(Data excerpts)
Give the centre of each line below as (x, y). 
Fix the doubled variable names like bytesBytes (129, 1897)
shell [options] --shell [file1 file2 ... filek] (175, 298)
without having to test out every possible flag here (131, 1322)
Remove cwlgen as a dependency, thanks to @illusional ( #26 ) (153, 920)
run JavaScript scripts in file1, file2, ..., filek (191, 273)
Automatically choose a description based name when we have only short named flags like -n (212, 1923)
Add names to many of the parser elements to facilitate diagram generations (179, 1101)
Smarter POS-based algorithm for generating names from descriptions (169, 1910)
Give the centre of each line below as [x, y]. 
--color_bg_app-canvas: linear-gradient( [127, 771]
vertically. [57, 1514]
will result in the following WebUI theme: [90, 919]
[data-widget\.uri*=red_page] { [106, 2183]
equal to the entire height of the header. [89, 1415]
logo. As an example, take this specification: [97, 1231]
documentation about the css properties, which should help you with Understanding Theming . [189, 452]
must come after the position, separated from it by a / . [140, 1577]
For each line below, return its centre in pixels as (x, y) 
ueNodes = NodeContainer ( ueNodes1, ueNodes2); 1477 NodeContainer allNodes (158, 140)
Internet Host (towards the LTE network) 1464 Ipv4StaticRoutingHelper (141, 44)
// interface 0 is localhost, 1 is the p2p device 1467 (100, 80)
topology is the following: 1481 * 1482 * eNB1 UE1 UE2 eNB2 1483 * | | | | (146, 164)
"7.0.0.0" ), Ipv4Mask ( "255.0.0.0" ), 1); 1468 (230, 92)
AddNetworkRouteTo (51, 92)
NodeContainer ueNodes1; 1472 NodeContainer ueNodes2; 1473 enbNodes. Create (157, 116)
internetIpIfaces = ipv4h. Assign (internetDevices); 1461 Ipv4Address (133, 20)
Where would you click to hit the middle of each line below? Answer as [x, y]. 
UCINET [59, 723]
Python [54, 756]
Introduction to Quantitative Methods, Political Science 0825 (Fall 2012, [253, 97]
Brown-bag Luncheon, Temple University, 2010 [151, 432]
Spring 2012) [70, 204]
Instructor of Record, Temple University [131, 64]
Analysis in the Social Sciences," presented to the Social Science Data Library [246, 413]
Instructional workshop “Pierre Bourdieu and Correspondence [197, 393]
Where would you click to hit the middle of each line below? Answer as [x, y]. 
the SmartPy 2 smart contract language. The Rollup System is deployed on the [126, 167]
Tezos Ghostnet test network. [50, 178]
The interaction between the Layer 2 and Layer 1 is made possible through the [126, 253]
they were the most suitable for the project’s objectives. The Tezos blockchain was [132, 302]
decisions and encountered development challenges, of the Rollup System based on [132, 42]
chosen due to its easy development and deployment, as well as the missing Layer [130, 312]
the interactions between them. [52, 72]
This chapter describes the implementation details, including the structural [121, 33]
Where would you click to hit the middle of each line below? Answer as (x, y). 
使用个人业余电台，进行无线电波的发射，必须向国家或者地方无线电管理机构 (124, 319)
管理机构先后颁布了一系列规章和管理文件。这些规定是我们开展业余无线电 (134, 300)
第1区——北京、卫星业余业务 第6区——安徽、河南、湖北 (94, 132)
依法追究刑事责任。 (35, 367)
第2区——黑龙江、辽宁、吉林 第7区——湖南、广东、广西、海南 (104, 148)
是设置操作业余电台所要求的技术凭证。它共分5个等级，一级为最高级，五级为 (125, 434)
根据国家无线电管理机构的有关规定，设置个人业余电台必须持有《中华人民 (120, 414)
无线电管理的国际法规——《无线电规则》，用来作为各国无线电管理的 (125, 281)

--

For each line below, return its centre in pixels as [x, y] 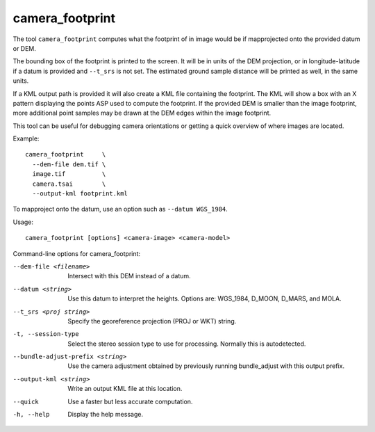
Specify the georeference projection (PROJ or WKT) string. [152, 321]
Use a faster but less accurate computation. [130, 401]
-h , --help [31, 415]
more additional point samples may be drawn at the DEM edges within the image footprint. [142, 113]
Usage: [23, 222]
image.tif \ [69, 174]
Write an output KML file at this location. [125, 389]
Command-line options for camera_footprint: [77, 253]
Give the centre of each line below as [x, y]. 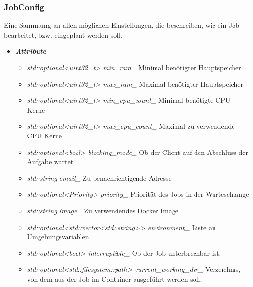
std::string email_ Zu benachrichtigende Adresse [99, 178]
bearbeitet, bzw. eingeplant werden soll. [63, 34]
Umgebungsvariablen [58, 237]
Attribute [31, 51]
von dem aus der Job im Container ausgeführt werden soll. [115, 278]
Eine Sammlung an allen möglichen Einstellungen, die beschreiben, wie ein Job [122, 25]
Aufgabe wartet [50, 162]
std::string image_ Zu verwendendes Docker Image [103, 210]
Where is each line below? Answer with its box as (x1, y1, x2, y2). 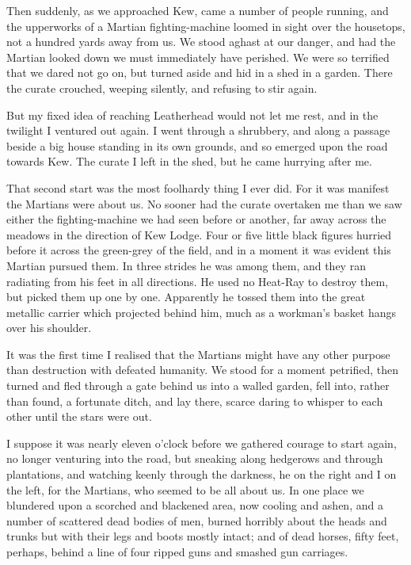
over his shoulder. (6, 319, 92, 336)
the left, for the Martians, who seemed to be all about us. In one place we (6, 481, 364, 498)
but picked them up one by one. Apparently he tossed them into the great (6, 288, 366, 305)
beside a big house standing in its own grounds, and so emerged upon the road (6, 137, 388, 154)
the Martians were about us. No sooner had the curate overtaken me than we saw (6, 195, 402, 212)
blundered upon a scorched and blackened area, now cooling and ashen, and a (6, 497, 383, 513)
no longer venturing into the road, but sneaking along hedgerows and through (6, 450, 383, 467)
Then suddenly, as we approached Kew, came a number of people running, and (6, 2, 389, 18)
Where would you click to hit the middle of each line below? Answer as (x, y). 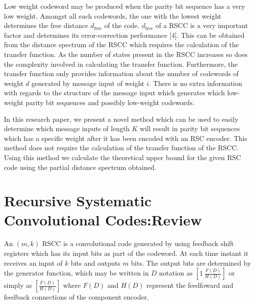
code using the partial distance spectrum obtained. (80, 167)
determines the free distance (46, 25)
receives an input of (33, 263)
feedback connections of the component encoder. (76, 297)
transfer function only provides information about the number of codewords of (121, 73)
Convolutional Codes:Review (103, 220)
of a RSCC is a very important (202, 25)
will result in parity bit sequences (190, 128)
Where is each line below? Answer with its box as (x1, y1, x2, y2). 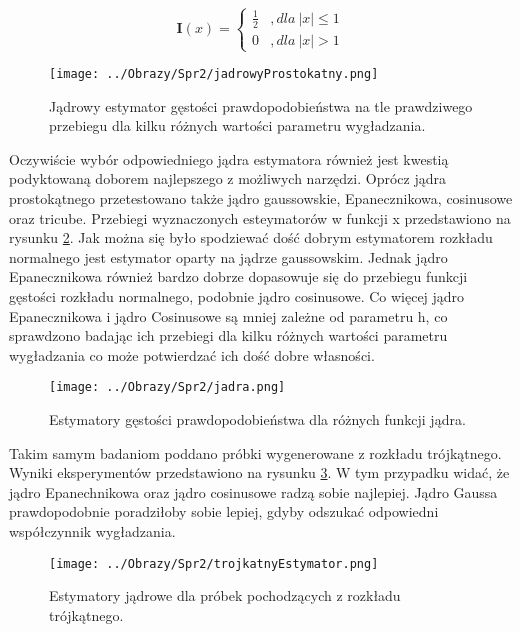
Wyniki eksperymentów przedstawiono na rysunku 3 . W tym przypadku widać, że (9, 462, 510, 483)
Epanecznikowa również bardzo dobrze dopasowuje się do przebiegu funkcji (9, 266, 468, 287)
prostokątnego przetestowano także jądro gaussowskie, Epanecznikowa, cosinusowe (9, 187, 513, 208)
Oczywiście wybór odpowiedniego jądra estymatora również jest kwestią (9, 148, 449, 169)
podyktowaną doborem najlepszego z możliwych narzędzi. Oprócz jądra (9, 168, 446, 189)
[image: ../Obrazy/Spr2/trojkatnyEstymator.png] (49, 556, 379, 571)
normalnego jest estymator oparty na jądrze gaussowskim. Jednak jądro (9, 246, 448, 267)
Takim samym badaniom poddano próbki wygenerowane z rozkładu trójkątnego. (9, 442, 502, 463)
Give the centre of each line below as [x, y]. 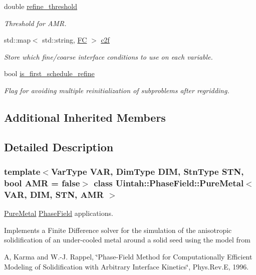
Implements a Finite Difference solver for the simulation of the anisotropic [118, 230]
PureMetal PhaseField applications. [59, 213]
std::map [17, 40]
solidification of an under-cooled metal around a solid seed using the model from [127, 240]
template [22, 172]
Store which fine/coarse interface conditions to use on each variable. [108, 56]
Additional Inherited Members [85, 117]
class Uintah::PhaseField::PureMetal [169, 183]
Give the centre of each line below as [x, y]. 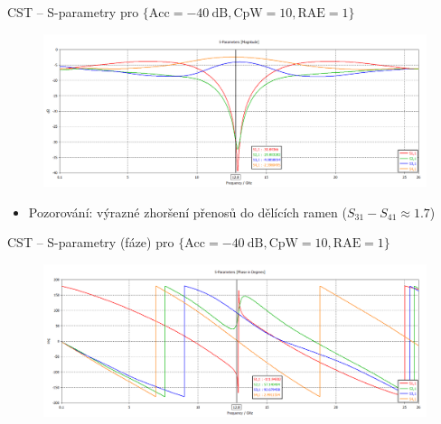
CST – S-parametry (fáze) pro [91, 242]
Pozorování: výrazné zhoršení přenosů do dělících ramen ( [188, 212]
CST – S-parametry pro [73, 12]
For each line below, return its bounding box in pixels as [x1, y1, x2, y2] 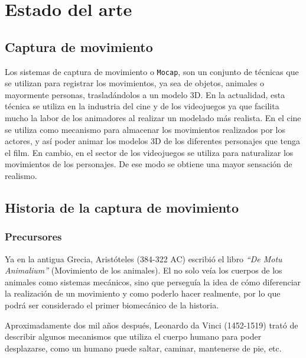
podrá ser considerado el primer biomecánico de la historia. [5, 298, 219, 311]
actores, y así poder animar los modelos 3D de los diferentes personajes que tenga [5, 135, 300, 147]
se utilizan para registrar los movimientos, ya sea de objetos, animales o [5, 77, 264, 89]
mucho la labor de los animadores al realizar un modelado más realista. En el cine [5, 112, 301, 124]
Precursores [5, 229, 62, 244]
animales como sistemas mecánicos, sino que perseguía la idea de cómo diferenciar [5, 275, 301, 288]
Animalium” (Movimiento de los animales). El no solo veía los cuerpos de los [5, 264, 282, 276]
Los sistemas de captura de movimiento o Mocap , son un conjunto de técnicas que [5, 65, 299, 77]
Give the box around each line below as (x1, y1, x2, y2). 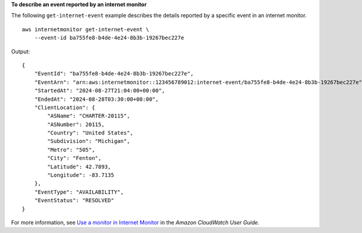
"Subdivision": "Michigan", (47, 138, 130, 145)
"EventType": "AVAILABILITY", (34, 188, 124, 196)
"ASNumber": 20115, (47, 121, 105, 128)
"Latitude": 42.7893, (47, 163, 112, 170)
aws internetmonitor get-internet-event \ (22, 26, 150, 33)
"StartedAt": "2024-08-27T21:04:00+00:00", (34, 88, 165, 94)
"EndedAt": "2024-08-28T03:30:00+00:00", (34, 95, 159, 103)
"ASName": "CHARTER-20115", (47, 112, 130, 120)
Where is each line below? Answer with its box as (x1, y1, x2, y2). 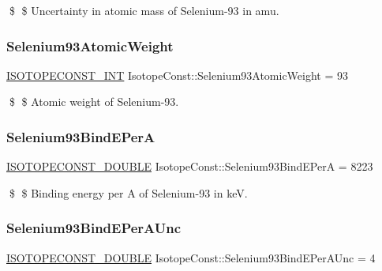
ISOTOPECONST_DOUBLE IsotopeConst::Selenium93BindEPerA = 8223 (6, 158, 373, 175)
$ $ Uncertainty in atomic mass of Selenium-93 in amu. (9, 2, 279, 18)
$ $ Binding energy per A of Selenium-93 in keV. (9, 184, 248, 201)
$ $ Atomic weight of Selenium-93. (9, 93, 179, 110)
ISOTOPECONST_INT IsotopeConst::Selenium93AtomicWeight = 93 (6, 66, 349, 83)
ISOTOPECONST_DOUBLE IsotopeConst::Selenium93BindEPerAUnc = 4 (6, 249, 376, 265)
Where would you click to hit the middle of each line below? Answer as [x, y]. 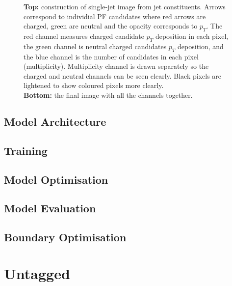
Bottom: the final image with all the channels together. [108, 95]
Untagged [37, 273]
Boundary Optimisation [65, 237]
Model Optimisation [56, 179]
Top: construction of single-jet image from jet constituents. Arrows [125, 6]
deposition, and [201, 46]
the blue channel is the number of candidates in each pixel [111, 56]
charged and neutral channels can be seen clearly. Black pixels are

= PROMPT =
Print, exactly, each line above from the one with "Eine Sammlung an" to the one with "Epanecznikowa również bardzo", end lines included. Leave pictures out of it.

= ANSWER BELOW =
Eine Sammlung an allen möglichen Einstellungen, die beschreiben, wie ein Job [122, 25]
Aufgabe wartet [50, 162]
std::string image_ Zu verwendendes Docker Image [103, 210]
Where is each line below? Answer with its box as (x1, y1, x2, y2). 
over his shoulder. (6, 319, 92, 336)
the left, for the Martians, who seemed to be all about us. In one place we (6, 481, 364, 498)
but picked them up one by one. Apparently he tossed them into the great (6, 288, 366, 305)
beside a big house standing in its own grounds, and so emerged upon the road (6, 137, 388, 154)
the Martians were about us. No sooner had the curate overtaken me than we saw (6, 195, 402, 212)
blundered upon a scorched and blackened area, now cooling and ashen, and a (6, 497, 383, 513)
no longer venturing into the road, but sneaking along hedgerows and through (6, 450, 383, 467)
Then suddenly, as we approached Kew, came a number of people running, and (6, 2, 389, 18)
Where would you click to hit the middle of each line below? Answer as (x, y). 
code using the partial distance spectrum obtained. (80, 167)
determines the free distance (46, 25)
receives an input of (33, 263)
feedback connections of the component encoder. (76, 297)
transfer function only provides information about the number of codewords of (121, 73)
Convolutional Codes:Review (103, 220)
of a RSCC is a very important (202, 25)
will result in parity bit sequences (190, 128)
Where is each line below? Answer with its box as (x1, y1, x2, y2). 
Wyniki eksperymentów przedstawiono na rysunku 3 . W tym przypadku widać, że (9, 462, 510, 483)
Epanecznikowa również bardzo dobrze dopasowuje się do przebiegu funkcji (9, 266, 468, 287)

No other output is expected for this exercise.